Голову клонил книзу.
Всегда книзу и чуть набок, прислушиваясь к перезвону, чтоб угадать на слух лопнувший рельс.
Облака нежились в вышине. Небо розовело. Ветры гудели. Ели глядели на его макушку. Птицы с белками. Быть может, сам Господь. Подними голову, поздоровайся на рассвете, но Ланя уже не мог.
Отвык за жизнь.
Он шел без спешки в безлюдном окружении, доходил до столбика-указателя с цифрой 374 , садился передохнуть на рельс – голова книзу.
Выходила из леса просека, торчком в насыпь.

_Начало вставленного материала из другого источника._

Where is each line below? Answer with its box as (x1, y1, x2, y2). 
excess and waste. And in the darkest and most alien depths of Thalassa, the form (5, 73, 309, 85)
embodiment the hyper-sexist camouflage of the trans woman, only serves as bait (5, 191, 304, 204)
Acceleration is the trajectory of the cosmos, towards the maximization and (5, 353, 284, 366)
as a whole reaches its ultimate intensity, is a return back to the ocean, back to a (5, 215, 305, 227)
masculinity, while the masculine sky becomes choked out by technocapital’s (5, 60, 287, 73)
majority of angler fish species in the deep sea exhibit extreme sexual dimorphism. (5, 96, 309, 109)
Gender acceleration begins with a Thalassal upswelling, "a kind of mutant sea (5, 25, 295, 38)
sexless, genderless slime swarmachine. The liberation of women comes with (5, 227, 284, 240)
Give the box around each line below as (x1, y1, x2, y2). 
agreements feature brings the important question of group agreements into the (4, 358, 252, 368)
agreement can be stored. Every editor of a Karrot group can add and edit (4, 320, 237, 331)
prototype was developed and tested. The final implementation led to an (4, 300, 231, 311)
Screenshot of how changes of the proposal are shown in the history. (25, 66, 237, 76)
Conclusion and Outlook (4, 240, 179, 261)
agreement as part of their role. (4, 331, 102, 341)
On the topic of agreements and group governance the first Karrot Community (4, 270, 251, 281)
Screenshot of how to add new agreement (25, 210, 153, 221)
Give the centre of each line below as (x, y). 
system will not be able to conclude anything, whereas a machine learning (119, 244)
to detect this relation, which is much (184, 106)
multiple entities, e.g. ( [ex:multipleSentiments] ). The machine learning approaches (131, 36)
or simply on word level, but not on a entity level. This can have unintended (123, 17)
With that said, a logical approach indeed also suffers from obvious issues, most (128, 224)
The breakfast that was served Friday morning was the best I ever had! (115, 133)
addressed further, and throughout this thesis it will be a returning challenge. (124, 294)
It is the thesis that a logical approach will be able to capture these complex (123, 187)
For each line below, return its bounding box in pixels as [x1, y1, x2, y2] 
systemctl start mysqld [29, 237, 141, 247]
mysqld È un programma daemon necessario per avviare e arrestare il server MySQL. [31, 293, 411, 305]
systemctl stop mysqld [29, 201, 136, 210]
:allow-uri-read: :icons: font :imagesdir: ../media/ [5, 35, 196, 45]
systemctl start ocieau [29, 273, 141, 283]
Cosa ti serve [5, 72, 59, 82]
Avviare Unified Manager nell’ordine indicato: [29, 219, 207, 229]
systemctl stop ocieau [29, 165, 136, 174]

Подступали столбы электропередачи, шагали затем дальше, вдоль полотна, белея на высоте башенками изоляторов.
Погуживало под проводами. Потрескивало. Познабливало, как иголочками шерстилось.
Ланя ждал недолго.
Шел по просеке худущий, высоченный мужчина, обходчик электросети: голова задрана кверху.
Всегда кверху и чуть набок, чтоб не проглядеть ненароком обвисший провод или камнем битый изолятор.

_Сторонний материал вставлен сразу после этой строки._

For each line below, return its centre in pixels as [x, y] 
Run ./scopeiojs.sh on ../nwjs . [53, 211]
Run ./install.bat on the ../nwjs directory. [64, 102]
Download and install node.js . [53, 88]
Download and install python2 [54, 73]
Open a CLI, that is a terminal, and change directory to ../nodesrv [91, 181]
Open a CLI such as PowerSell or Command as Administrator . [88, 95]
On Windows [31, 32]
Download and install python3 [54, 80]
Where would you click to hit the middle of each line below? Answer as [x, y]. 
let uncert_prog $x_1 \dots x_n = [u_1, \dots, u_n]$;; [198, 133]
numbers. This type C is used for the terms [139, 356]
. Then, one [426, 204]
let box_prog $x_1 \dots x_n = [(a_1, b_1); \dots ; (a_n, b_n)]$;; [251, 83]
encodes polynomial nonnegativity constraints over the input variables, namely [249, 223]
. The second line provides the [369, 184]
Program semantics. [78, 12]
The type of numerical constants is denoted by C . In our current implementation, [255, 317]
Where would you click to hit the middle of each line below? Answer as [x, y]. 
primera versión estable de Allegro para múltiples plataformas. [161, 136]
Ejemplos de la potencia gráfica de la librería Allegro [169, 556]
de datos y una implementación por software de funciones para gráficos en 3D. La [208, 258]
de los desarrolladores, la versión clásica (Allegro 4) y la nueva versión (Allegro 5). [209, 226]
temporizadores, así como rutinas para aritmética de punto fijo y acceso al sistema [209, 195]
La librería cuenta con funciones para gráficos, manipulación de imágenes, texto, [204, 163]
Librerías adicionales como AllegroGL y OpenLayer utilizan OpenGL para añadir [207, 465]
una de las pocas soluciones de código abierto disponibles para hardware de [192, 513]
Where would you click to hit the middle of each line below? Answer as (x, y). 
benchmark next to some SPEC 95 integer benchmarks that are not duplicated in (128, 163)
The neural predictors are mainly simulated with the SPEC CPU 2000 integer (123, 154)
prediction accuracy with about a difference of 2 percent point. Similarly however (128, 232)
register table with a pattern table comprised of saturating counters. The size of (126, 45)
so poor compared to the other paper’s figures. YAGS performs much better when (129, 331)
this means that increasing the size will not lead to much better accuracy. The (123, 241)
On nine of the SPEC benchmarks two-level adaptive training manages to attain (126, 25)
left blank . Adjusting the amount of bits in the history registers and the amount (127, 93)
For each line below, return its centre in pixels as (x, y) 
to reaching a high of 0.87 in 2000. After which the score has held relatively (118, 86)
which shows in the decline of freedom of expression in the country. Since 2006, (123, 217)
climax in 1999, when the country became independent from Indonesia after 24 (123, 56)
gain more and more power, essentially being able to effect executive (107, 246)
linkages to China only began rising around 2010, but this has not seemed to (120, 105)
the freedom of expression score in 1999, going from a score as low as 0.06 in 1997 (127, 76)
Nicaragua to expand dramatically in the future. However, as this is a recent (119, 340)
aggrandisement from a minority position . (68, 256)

Трава расстилалась по просеке. Ягода краснела. Мышь пробегала. Гриб совался под ногу. Но он понизу не глядел.
Отвык за службу.
Подходил. Вздыхал шумно. Садился рядом и вынимал кисет.
– Здорово, елова шишка.
Крутили самокрутки – крошеный самосад, лист со стеблем крепости невозможной. Курили. Передыхали. Глядели – каждый на своё.
Один понизу: глаз темный.
Другой поверху: глаз светлый.
– Мир населен людьми, – говорил по случаю худущий. – Ты только приглядись...
Молчун и тугодум, мысли перелопачивал нескоро, как корова жвачку, слово выпускал наружу редко и не всякое: понять невозможно.
Бывало слово по делу, нужное и верное: головами качали и языком цокали, а бывало порой такое – хоть к врачу вези, в закрытый безумный дом.
Прозвище дали ему за это – Половина Дурака. Не Половина Умника, а Половина Дурака: был на то смысл.
Вполсыта еще поработаем, а вполтоща уже полежим…
Цифра 374 толкала на размышления, на вялые порой пререкания.
Местного смысла цифра не имела и ясно было без спора: намеряно от самой что ни на есть от Москвы.
Спор был: с какого места меряно?
Ланя считал – от крайнего дома. Половина Дурака – от Кремля.
В любом случае цифра вызывала почтение, как привязанная незримо к значительному месту, в котором они прежде не бывали и никогда, конечно, не будут.
Покурив, они поднимались и шли дальше по насыпи.
Голова кверху и голова книзу.
Как в разных мирах.
Столбы с проводами сворачивали с насыпи на новую просеку, и тут они расставались.
– Всё говорят, худею и худею, – сообщал на прощание Половина Дурака. – Это не я худею. Это они жиреют...
И уходил по просеке в свою сторону.
А Ланя возвращался назад, обстукивая теперь другой рельс.
Жизнь нависла над головой каменным пологом. Осаживала на пятки без жалости и шею гнула. Девками одаривала без спроса. Заботами. Смутными временами и беспокойными слухами.
Хоть стань на лавку – и в пол головой.
А он всё надеялся...
5
Подступали порой вечера, душные, тяжкие, с бликающими зарницами на полнеба, и Ланя тогда не пел, струн не щипал, а уходил без оглядки в глухоночье, не разбирая путей, камней, выбоин-колдобин.